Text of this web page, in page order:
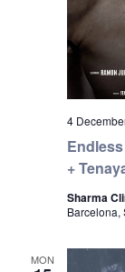
+
4
Sharma
Barcelona,
MON
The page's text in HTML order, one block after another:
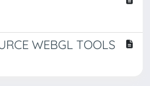
WEBGL TOOLS
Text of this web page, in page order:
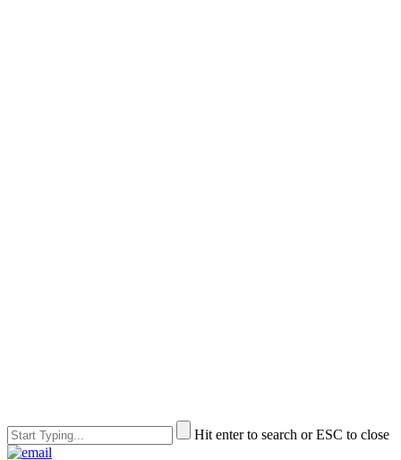
Hit enter to search or ESC to close
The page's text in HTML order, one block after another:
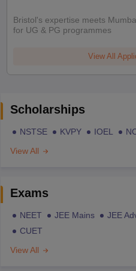
Bristol's expertise meets
for UG & PG programmes
View All
Scholarships
NSTSE KVPY IOEL
View All
Exams
NEET JEE Mains JEE
CUET
View All
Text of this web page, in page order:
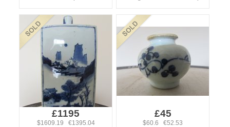
£1195
$1609.19 €1395.04
£45
$60.6 €52.53

______________________________

**Directions for this task:** The answer is every line of the data, exactly as written, with the pictures dropped.

**Task solution:**
Text of this web page, in page order:
+
4
Sharma
Barcelona,
MON
The page's text in HTML order, one block after another:
WEBGL TOOLS
Text of this web page, in page order:
Hit enter to search or ESC to close
The page's text in HTML order, one block after another:
Bristol's expertise meets
for UG & PG programmes
View All
Scholarships
NSTSE KVPY IOEL
View All
Exams
NEET JEE Mains JEE
CUET
View All
Text of this web page, in page order:
£1195
$1609.19 €1395.04
£45
$60.6 €52.53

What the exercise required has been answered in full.